Provided data:
*** Block opens ***
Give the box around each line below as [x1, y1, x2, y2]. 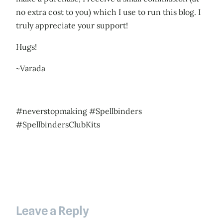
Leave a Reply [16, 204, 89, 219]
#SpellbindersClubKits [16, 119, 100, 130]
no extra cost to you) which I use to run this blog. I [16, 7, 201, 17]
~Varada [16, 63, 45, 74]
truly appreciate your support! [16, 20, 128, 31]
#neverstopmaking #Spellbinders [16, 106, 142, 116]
*** Block closes ***
*** Block opens ***
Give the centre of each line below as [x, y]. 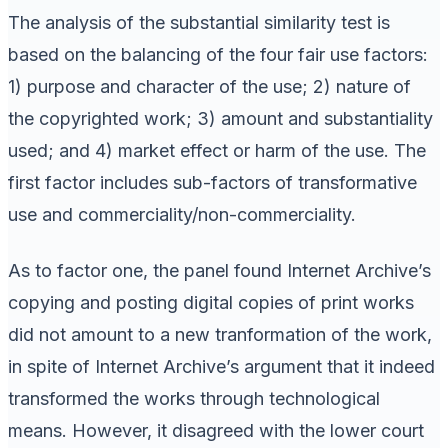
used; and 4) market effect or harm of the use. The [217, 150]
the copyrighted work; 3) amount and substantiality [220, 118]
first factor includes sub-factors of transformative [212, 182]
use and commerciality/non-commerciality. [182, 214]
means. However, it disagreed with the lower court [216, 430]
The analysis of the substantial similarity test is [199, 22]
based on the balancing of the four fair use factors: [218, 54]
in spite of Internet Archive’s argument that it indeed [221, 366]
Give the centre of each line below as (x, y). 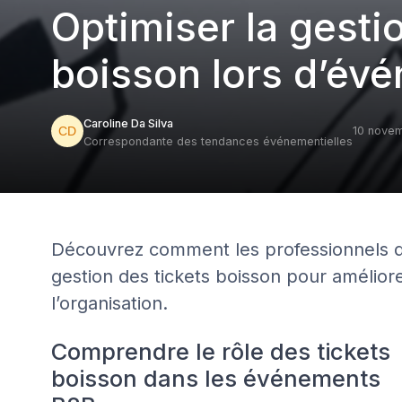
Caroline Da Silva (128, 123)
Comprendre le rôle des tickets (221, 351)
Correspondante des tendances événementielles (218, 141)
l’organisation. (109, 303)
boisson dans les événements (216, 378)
*** Block closes ***
*** Block opens ***
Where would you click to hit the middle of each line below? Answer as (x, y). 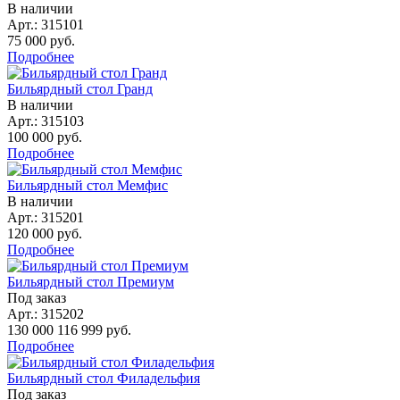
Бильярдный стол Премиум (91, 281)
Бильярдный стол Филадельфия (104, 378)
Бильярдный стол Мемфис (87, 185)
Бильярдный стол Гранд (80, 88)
*** Block closes ***
What is needed: Copy the listing above exactly, but only from the line with "The analysis of" through the line with "boisson dans les événements (216, 378)", including those two lines and excluding any picture.

Response for this exercise:
The analysis of the substantial similarity test is [199, 22]
based on the balancing of the four fair use factors: [218, 54]
in spite of Internet Archive’s argument that it indeed [221, 366]
Give the centre of each line below as (x, y). 
Caroline Da Silva (128, 123)
Comprendre le rôle des tickets (221, 351)
Correspondante des tendances événementielles (218, 141)
l’organisation. (109, 303)
boisson dans les événements (216, 378)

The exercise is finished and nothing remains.